I created this site in order to empower people to remove themselves from a bad situation and move toward the life they want.  This really applies to all people, but I will be using myself as the prime example.

A little about me:

I once thought I had found my prince and the life I wanted to live.  Eleven years, one failed marriage, and a ton of debt later, I realized that I married the frog pretending to be a prince.  I was in a terrible situation and felt really miserable, and just plain stuck.  I wanted out, but was scared to be on my own.  I also didn’t think there was anything out there for me.  Because I believed the frog when he told me I would never find another prince.  I believed him when he told me that I wasn’t lovable, and wasn’t what anyone would want.

For a while.

Then, what I realized is that he was projecting his own insecurities on to me.  I also realized that senior frog was perfectly happy and would never leave the lily pad.  So, I had to do what any self saving princess would do.  I got the hell out of there.  It was really hard, and it took everything I had and a great friend kidnapping me and holding an intervention.  That friend also asked me to move in with her and her daughter, in order to get me out of the situation.
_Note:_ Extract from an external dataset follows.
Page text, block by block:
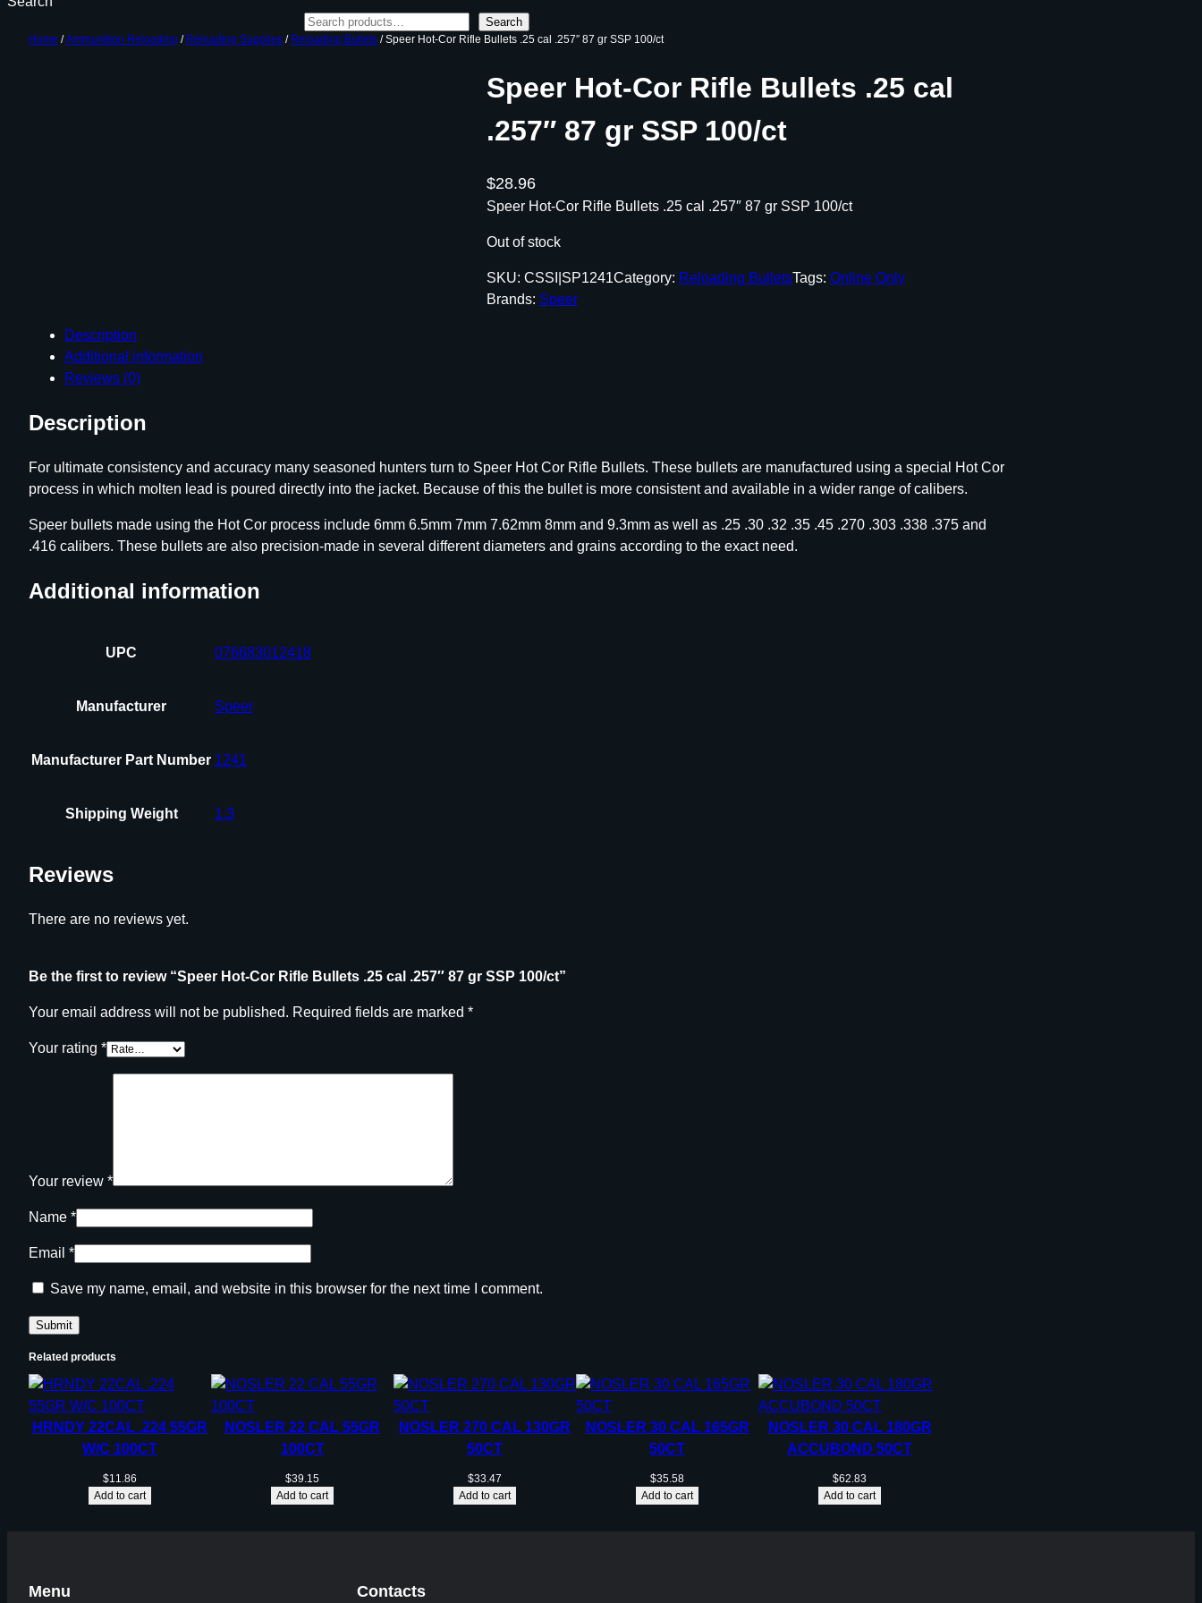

I owe her a lot.  She got me out, but I kept me out.  No one believed that I would stay away.  But, I did.  I left on New Year’s Day, and I never went back.  Ten months later, we were legally divorced.  A year later, I sit creating this site.

I won’t be talking too much more about the frog, as he doesn’t deserve the satisfaction of being a topic of conversation.  I will, however, talk about my life AFTER divorce.  What do you do when the glass slipper breaks?  When Happily Ever After turns into a nightmare and you finally wake up.  Follow me as I explore a new life and as I create my own Happily Ever After.